[[ INFORMATION SUPPLIED open ]]

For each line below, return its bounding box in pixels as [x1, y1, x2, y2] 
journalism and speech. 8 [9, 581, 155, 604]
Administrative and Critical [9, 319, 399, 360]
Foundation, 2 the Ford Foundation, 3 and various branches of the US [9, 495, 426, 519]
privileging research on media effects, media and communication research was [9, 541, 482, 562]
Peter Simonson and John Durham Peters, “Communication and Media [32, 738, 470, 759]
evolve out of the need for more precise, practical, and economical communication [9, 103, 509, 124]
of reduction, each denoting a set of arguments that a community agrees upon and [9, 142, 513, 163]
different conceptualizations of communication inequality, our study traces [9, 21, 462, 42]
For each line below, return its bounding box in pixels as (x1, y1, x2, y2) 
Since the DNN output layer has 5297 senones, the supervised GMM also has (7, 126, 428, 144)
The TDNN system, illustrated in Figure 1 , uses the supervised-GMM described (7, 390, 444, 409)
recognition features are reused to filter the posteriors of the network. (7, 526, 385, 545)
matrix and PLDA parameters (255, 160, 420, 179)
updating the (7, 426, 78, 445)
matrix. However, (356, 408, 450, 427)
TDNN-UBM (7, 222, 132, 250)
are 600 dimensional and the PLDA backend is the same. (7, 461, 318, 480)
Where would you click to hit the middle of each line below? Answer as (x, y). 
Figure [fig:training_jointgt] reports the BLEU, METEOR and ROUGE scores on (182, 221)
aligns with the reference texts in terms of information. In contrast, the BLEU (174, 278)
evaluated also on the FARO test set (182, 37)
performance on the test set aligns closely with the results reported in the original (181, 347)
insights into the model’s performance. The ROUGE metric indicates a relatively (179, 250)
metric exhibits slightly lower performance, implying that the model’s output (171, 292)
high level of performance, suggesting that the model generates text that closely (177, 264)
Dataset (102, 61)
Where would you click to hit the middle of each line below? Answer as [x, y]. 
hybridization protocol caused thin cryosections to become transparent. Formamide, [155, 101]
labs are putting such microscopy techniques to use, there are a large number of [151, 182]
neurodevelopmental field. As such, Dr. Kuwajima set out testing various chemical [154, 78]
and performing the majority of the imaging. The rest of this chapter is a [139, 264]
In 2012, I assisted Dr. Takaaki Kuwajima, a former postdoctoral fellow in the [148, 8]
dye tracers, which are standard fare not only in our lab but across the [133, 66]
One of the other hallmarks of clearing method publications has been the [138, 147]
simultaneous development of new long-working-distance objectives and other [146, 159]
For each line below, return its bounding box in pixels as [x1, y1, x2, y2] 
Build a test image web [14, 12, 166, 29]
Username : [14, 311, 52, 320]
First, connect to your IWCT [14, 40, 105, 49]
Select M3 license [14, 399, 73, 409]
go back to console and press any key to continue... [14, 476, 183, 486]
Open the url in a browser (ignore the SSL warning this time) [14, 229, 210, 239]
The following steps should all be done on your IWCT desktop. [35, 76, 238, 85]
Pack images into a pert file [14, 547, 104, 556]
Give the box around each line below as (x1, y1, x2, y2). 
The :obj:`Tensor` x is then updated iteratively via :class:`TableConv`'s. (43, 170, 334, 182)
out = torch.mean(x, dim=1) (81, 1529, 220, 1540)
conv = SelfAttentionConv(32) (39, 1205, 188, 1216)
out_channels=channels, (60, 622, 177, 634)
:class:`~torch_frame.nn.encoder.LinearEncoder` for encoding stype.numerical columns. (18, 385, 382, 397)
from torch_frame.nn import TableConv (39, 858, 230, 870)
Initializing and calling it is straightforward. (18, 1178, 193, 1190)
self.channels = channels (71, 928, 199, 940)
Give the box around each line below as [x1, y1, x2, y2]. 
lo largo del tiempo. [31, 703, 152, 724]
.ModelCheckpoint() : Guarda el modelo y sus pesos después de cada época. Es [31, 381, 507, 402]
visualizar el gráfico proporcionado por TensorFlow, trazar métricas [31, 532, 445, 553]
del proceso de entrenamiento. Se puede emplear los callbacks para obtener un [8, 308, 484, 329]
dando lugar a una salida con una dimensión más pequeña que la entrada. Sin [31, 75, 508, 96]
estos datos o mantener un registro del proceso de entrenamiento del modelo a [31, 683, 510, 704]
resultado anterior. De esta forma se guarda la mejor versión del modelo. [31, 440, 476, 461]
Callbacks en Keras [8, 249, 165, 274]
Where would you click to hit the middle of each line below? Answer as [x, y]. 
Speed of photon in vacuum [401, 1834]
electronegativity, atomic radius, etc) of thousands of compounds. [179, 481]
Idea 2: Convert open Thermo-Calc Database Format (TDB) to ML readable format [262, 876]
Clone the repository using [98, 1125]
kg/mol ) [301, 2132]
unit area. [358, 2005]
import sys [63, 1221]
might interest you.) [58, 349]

[[ INFORMATION SUPPLIED closed ]]

**WHAT THIS TASK INVOLVES:** Exact transcription of the records is all that is wanted.

**OUTPUT OF THE EXERCISE:**
For each line below, return its bounding box in pixels as [x1, y1, x2, y2] 
journalism and speech. 8 [9, 581, 155, 604]
Administrative and Critical [9, 319, 399, 360]
Foundation, 2 the Ford Foundation, 3 and various branches of the US [9, 495, 426, 519]
privileging research on media effects, media and communication research was [9, 541, 482, 562]
Peter Simonson and John Durham Peters, “Communication and Media [32, 738, 470, 759]
evolve out of the need for more precise, practical, and economical communication [9, 103, 509, 124]
of reduction, each denoting a set of arguments that a community agrees upon and [9, 142, 513, 163]
different conceptualizations of communication inequality, our study traces [9, 21, 462, 42]
For each line below, return its bounding box in pixels as (x1, y1, x2, y2) 
Since the DNN output layer has 5297 senones, the supervised GMM also has (7, 126, 428, 144)
The TDNN system, illustrated in Figure 1 , uses the supervised-GMM described (7, 390, 444, 409)
recognition features are reused to filter the posteriors of the network. (7, 526, 385, 545)
matrix and PLDA parameters (255, 160, 420, 179)
updating the (7, 426, 78, 445)
matrix. However, (356, 408, 450, 427)
TDNN-UBM (7, 222, 132, 250)
are 600 dimensional and the PLDA backend is the same. (7, 461, 318, 480)
Where would you click to hit the middle of each line below? Answer as (x, y). 
Figure [fig:training_jointgt] reports the BLEU, METEOR and ROUGE scores on (182, 221)
aligns with the reference texts in terms of information. In contrast, the BLEU (174, 278)
evaluated also on the FARO test set (182, 37)
performance on the test set aligns closely with the results reported in the original (181, 347)
insights into the model’s performance. The ROUGE metric indicates a relatively (179, 250)
metric exhibits slightly lower performance, implying that the model’s output (171, 292)
high level of performance, suggesting that the model generates text that closely (177, 264)
Dataset (102, 61)
Where would you click to hit the middle of each line below? Answer as [x, y]. 
hybridization protocol caused thin cryosections to become transparent. Formamide, [155, 101]
labs are putting such microscopy techniques to use, there are a large number of [151, 182]
neurodevelopmental field. As such, Dr. Kuwajima set out testing various chemical [154, 78]
and performing the majority of the imaging. The rest of this chapter is a [139, 264]
In 2012, I assisted Dr. Takaaki Kuwajima, a former postdoctoral fellow in the [148, 8]
dye tracers, which are standard fare not only in our lab but across the [133, 66]
One of the other hallmarks of clearing method publications has been the [138, 147]
simultaneous development of new long-working-distance objectives and other [146, 159]
For each line below, return its bounding box in pixels as [x1, y1, x2, y2] 
Build a test image web [14, 12, 166, 29]
Username : [14, 311, 52, 320]
First, connect to your IWCT [14, 40, 105, 49]
Select M3 license [14, 399, 73, 409]
go back to console and press any key to continue... [14, 476, 183, 486]
Open the url in a browser (ignore the SSL warning this time) [14, 229, 210, 239]
The following steps should all be done on your IWCT desktop. [35, 76, 238, 85]
Pack images into a pert file [14, 547, 104, 556]
Give the box around each line below as (x1, y1, x2, y2). 
The :obj:`Tensor` x is then updated iteratively via :class:`TableConv`'s. (43, 170, 334, 182)
out = torch.mean(x, dim=1) (81, 1529, 220, 1540)
conv = SelfAttentionConv(32) (39, 1205, 188, 1216)
out_channels=channels, (60, 622, 177, 634)
:class:`~torch_frame.nn.encoder.LinearEncoder` for encoding stype.numerical columns. (18, 385, 382, 397)
from torch_frame.nn import TableConv (39, 858, 230, 870)
Initializing and calling it is straightforward. (18, 1178, 193, 1190)
self.channels = channels (71, 928, 199, 940)
Give the box around each line below as [x1, y1, x2, y2]. 
lo largo del tiempo. [31, 703, 152, 724]
.ModelCheckpoint() : Guarda el modelo y sus pesos después de cada época. Es [31, 381, 507, 402]
visualizar el gráfico proporcionado por TensorFlow, trazar métricas [31, 532, 445, 553]
del proceso de entrenamiento. Se puede emplear los callbacks para obtener un [8, 308, 484, 329]
dando lugar a una salida con una dimensión más pequeña que la entrada. Sin [31, 75, 508, 96]
estos datos o mantener un registro del proceso de entrenamiento del modelo a [31, 683, 510, 704]
resultado anterior. De esta forma se guarda la mejor versión del modelo. [31, 440, 476, 461]
Callbacks en Keras [8, 249, 165, 274]
Where would you click to hit the middle of each line below? Answer as [x, y]. 
Speed of photon in vacuum [401, 1834]
electronegativity, atomic radius, etc) of thousands of compounds. [179, 481]
Idea 2: Convert open Thermo-Calc Database Format (TDB) to ML readable format [262, 876]
Clone the repository using [98, 1125]
kg/mol ) [301, 2132]
unit area. [358, 2005]
import sys [63, 1221]
might interest you.) [58, 349]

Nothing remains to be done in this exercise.